Bakıldığında birçok fikir liderden ziyade grup üyelerinden çıkar (Grubun ismi, amblemi, selamlaşma biçimi). Bu da şu soruları ortaya çıkarır. Bir oluşumu yaratan lider midir yoksa o lidere bağlı kişiler mi? Genelde bir eylemin başlangıcında kıvılcımı lider oluşturur. Peki, kıvılcımın büyük bir yangına dönüşmesinde liderin etkisi nedir?

Lider bir süre sonra o yangını söndürmeye çalışsa bile artık yangın kendi kontrolünden çıkmıştır ve kendisiyle birlikte grubun diğer üyelerinin de yangının içinde boğulmasına neden olur. Bu yaklaşım filmin her aşamasında görülmektedir.

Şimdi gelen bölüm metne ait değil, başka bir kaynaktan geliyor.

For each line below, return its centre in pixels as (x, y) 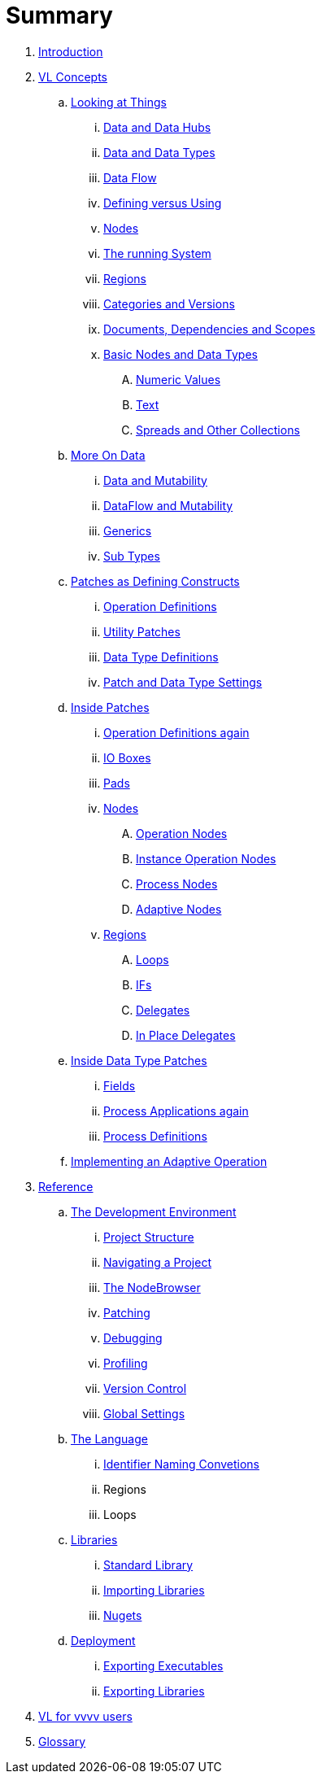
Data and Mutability (155, 480)
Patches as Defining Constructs (155, 581)
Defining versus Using (163, 203)
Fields (120, 1085)
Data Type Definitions (161, 657)
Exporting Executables (163, 1665)
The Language (109, 1438)
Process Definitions (155, 1136)
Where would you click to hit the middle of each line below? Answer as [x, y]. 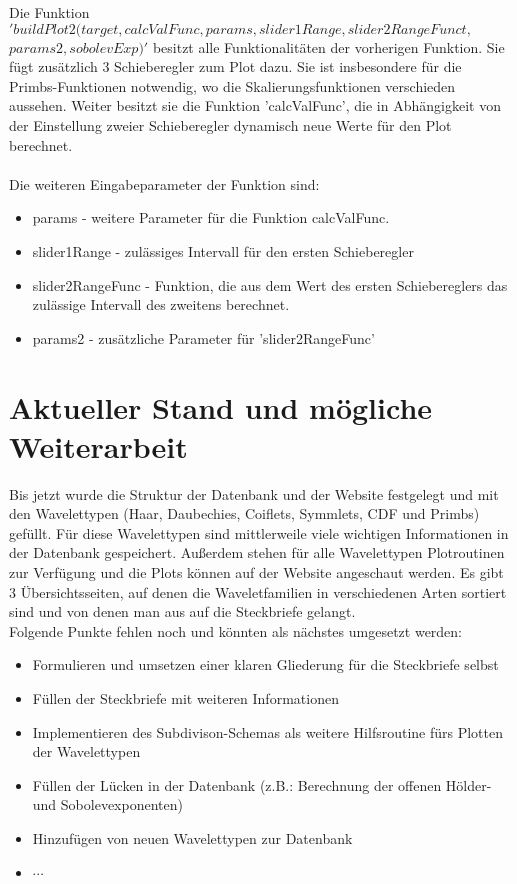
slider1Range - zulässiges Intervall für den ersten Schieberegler [223, 250]
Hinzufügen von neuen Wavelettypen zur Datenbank [192, 837]
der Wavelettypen [86, 751]
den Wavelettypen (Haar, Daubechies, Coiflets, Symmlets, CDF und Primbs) [244, 513]
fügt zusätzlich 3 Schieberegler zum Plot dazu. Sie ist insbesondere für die [235, 66]
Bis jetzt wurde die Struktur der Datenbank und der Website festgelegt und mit [254, 493]
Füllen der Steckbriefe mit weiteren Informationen [185, 697]
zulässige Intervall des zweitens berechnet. [161, 304]
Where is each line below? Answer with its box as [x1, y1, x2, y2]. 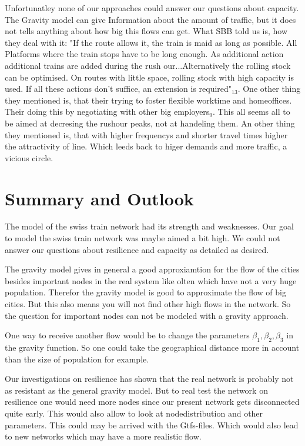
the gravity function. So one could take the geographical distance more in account [5, 341, 300, 353]
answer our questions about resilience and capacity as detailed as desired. [5, 243, 269, 255]
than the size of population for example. [5, 352, 149, 365]
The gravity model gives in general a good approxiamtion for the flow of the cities [5, 263, 300, 275]
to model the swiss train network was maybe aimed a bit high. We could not [5, 232, 280, 244]
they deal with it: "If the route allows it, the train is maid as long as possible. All [5, 36, 297, 48]
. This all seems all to [213, 105, 290, 118]
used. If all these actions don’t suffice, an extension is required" [5, 82, 232, 95]
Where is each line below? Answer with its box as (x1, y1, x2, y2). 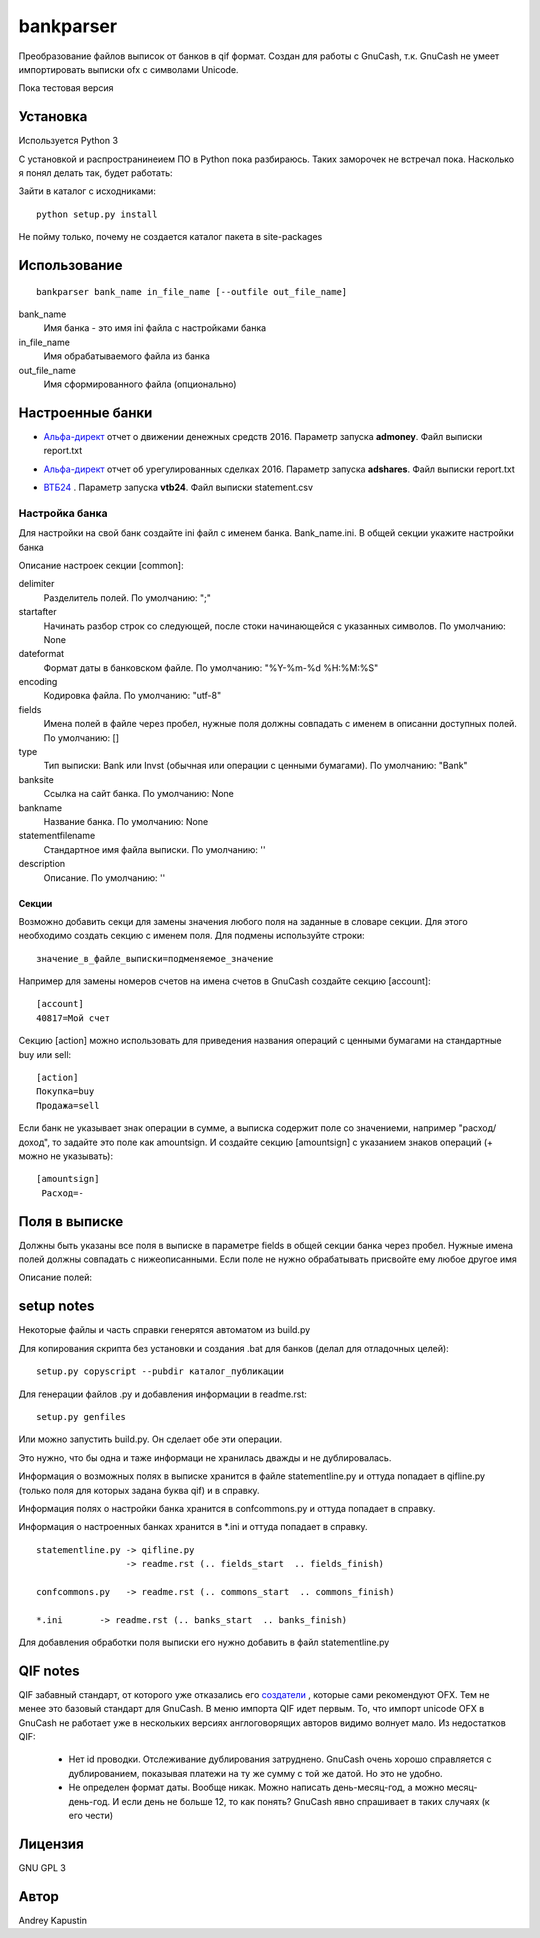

Grubun vahşi ve saldırgan tarafını yansıtan en net ve önemli karakterlerden biri Tim isimli öğrencidir. Tim, hiçbir bağlama (aile, arkadaş vs.) kendisini ait hissetmediği için varoluş ve aidiyet hissini yaşadığı ilk yerde saldırgan tarafını ortaya çıkarır.Grubun şiddet ögelerini adeta elleriyle yerleştirir. Web sitesine silah işareti koyması, tüm kıyafetlerini yakması, silah taşıması ve en son olarak aynı grup içerisinde bir başkasını yaralaması ve kendisini öldürmesi.Filmin ilk anından itibaren Tim’in vahşi yanı yavaş yavaş işlenmiş ve kendini öldüreceğinin sinyalleri verilmiştir. Çarpıcı noktalardan biri de aidiyet hissini “ilk” bulduğu anda içindeki saldırganı ortaya çıkarmasıdır.Peki, Tim daha önce bir gruba ait olsaydı yine bu öldürme eylemini gerçekleştirir miydi? Kişiler yanlış bağlamlarda mı yoksa yanlış zamanda mı aidiyet hissettiğinde saldırganlaşır? Ya da sadece kişilik mi bireyin saldırgan davranışını etkiler?Tim burada bu soruları sormamıza neden olan bir karakter olarak etkileyicidir. Bu sorular tam olarak cevaplanırsa tarihsel bağlamda kolektif ve bireysel saldırganlıkların, şiddet eylemlerinin nedeni de anlaşılarak belki de tüm bunlara etkili çözümler üretilebilecektir.

 

Sonuç

  1. İstanbul film Festival’inde jüri özel ödülünü de kazanmış olan Die Welle Filmi, örgüt olma ve bunun getirdiği şiddet eylemini aşamalı bir şekilde anlatması açısından başarılı bir yapıt olarak değerlendirilebilir.

Tabii ki bir örgüt olmak, aidiyet hissi, bir oluşum içinde yer almak her zaman şiddet eylemini doğurmamaktadır. Filmde anlatılmak istenen de tam olarak budur. Örgüt içerisinde eylemleri yönlendirme biçimlerimiz, söylemler örgütsel eylemin savaş gibi yıkıcı büyük bir kolektif eyleme dönüşmesine sebep olduğu gibi toplumun yeniden inşa edilmesine, daha yaşanabilir bir dünya oluşmasına da sebep olabilir.

Tüm bunları dikkate aldığımızda, bireysel bakış açısından yola çıkarak şu sonuca ulaşılabiliriz. Örgütün yıkıcı eylem oluşturmaması, ancak bireylerin benliklerini kaybetmeden örgüt nezdinde kolektif eylemler oluşturmasından geçmektedir.